Caching Best Practices
- Before you cache something you need to understand the validity of the data or when you understand how long I can save this particular data so that's when we get high hit rate
- Otherwise it will cause cache miss. So, we need to properly set TTL.
Features/Estimation
- Tera Byte
- 50K to 1M QPS(Query Per Second)
- == 1ms latency
- LRU (Least Recently Used) eviction
- 100% Availability
- Scalable
Caching Strategies:
Cache data structure
- When we say we have to design a caching system with less latency or it should perform get and put operation faster , we can HashTable as the data structure.
LRU
- When we have to Evict the cache?
- Eviction is removing the key and value from the cache memory , we need to do this because cache / RAM is expensive and also all the keys and values are not used all the time.

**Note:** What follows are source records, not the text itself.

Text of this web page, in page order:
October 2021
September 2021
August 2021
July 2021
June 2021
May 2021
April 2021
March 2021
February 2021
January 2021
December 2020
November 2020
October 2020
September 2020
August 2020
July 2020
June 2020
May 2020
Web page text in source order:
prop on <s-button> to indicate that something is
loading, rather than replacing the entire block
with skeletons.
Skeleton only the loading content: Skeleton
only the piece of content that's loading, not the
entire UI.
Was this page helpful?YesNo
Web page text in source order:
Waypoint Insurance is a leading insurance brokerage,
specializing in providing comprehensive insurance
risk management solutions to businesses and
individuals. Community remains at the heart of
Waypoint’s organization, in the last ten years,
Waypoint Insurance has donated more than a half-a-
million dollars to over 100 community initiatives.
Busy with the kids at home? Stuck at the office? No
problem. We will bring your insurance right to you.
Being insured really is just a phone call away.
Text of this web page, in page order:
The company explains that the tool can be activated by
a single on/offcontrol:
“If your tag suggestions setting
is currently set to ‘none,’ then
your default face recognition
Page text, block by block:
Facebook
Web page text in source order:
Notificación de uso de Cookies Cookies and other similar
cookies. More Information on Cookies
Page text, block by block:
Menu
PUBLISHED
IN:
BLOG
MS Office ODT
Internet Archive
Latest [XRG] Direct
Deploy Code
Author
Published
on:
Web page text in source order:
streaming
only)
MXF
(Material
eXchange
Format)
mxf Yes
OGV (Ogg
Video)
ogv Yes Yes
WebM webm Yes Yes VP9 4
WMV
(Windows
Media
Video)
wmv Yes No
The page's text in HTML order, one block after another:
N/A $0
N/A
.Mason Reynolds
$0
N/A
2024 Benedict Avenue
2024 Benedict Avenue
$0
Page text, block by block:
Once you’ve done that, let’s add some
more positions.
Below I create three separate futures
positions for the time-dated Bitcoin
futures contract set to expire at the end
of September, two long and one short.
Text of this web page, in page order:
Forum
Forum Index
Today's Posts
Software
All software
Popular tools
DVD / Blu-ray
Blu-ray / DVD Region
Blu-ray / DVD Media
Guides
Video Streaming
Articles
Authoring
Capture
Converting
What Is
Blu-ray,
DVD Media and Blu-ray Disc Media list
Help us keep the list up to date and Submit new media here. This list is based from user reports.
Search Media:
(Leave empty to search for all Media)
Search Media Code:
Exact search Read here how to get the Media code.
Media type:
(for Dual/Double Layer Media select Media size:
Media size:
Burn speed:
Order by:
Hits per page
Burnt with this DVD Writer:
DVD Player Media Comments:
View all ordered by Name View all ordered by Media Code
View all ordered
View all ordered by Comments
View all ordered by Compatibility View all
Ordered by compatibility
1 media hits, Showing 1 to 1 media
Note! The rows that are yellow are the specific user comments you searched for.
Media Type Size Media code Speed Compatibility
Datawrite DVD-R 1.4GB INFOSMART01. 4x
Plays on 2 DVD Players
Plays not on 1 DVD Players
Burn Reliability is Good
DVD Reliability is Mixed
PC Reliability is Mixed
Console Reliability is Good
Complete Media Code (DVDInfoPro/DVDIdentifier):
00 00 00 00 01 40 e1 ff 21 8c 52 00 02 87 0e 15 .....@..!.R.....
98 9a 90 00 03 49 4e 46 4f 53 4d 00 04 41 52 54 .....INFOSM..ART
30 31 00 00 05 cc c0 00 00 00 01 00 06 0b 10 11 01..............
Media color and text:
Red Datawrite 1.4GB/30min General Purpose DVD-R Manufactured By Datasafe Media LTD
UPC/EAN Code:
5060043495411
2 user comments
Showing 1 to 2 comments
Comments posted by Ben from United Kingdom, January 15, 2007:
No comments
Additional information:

- We have to identify the key-value pair which is not used recently and remove them, so that we can space for the new key value pairs and that is called as Cache Eviction Policy.

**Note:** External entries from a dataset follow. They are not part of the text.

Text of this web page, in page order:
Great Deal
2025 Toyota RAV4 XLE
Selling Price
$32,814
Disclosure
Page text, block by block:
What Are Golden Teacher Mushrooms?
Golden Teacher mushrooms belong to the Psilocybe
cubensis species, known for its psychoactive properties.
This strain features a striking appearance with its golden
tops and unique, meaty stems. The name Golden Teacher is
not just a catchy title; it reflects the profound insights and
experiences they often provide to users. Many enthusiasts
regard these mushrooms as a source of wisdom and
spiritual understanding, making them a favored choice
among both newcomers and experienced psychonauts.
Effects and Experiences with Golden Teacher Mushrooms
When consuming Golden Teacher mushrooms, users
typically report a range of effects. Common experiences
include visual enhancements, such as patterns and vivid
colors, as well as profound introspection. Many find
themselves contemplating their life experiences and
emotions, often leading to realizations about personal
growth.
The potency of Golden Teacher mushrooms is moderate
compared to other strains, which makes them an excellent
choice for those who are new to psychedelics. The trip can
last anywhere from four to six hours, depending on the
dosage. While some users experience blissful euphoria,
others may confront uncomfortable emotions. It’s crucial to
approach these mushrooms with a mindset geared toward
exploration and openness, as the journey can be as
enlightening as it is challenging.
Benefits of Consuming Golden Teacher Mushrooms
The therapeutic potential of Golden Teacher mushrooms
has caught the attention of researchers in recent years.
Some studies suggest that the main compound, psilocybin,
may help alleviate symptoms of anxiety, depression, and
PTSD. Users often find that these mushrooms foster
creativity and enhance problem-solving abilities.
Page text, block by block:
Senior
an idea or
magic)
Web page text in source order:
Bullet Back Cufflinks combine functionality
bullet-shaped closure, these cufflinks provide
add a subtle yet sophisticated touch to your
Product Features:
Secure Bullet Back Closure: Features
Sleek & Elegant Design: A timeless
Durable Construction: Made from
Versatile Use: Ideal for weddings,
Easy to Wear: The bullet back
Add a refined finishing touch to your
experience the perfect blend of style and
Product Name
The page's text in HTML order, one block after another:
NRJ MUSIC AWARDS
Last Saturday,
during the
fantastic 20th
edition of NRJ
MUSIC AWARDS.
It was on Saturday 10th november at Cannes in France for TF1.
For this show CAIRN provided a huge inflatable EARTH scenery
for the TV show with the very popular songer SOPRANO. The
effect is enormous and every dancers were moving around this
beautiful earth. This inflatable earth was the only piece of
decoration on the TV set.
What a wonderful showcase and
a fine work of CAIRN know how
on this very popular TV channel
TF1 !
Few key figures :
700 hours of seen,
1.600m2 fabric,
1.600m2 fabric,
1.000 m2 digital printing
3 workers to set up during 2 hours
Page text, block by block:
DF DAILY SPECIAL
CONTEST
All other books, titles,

- We should use a Bi-Directional Linked List
- Create a node in the list and then store the key-value pair.
-
And then store the address of the node in the bucket of the hash table.
-
So, the most recently used key value will be at the last of the linked list.
- The complexity is O(1).
Internals of Caching System
- We need to have a service which accepts the requests like get, put, delete and then update the data into hash table.

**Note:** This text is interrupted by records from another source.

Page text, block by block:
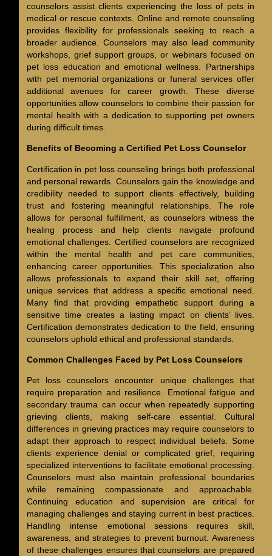
counselors assist clients experiencing the loss of pets in
medical or rescue contexts. Online and remote counseling
provides flexibility for professionals seeking to reach a
broader audience. Counselors may also lead community
workshops, grief support groups, or webinars focused on
pet loss education and emotional wellness. Partnerships
with pet memorial organizations or funeral services offer
additional avenues for career growth. These diverse
opportunities allow counselors to combine their passion for
mental health with a dedication to supporting pet owners
during difficult times.
Benefits of Becoming a Certified Pet Loss Counselor
Certification in pet loss counseling brings both professional
and personal rewards. Counselors gain the knowledge and
credibility needed to support clients effectively, building
trust and fostering meaningful relationships. The role
allows for personal fulfillment, as counselors witness the
healing process and help clients navigate profound
emotional challenges. Certified counselors are recognized
within the mental health and pet care communities,
enhancing career opportunities. This specialization also
allows professionals to expand their skill set, offering
unique services that address a specific emotional need.
Many find that providing empathetic support during a
sensitive time creates a lasting impact on clients’ lives.
Certification demonstrates dedication to the field, ensuring
counselors uphold ethical and professional standards.
Common Challenges Faced by Pet Loss Counselors
Pet loss counselors encounter unique challenges that
require preparation and resilience. Emotional fatigue and
secondary trauma can occur when repeatedly supporting
grieving clients, making self-care essential. Cultural
differences in grieving practices may require counselors to
adapt their approach to respect individual beliefs. Some
clients experience denial or complicated grief, requiring
specialized interventions to facilitate emotional processing.
Counselors must also maintain professional boundaries
while remaining compassionate and approachable.
Continuing education and supervision are critical for
managing challenges and staying current in best practices.
Handling intense emotional sessions requires skill,
awareness, and strategies to prevent burnout. Awareness
of these challenges ensures that counselors are prepared
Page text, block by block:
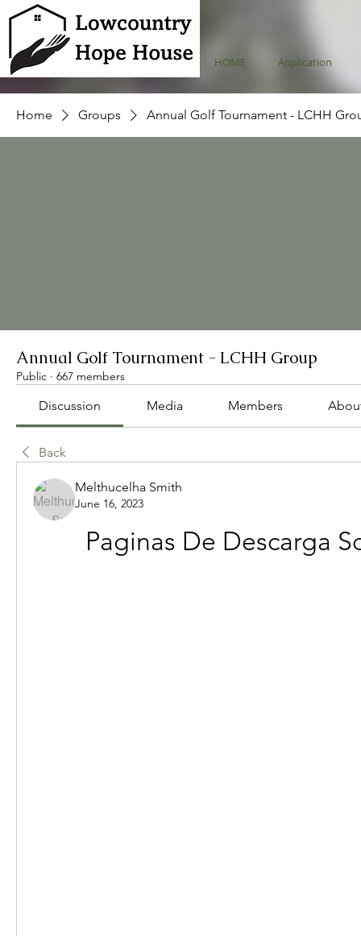
HOME Application
Home Groups Annual Golf Tournament - LCHH
Annual Golf Tournament - LCHH Group
Public · 667 members
Discussion Media Members
Back
Melthucelha Smith
June 16, 2023
Paginas De Descarga

- Since we are using RAM even though it is faster it is kind of blocking call.
- So, we need a efficient way of serving these requests, we can spawn N no. of threads as we get the request or a Bigger Thread pool which can handle.
- But these (Threads) will not scale and will cause a lot of problems.
- The easiest we can handle it is Event-Driven logic.
Fault Tolerance of Cache
- What if our restarts for some reason and then the data is lost?
- Our cache system should be Persistent. We have to do something to make it persistent so that we can retrieve the data.
- There are 2 approaches.
- a) Regular interval snapshot
- we take the copy of the original data.
- Store the data in the regular interval of time in a dump file.
- b) Log ReConstruction
- while saving the key-value pair in the hash table it will log the requests/operations and key-value pairs into a log file.
- This log file will be in hard disk and also make this logging as async call which will be keep on updating into the file.
- If the machine goes down then we can reconstruct the whole data by executing each and every instruction in the time sorted order.
Availability
- Suppose if the server -1 went down then there will be a cache miss and the requests to the db will be more.
- we can have replication of these servers. For example the replication factor is 2 that means that we'll have to replicate every data into 2 copies.
- The request now will be shared to the copy of server-1 so that we can get less latency and the performance is lot better.
- But the problem is we need to keep seeking the updates from which happens between master and slave. There will be some latency and inconsistency of data.
- Let's make the copy server as Slave server.
- The reads and writes always happens from master server until the master goes down.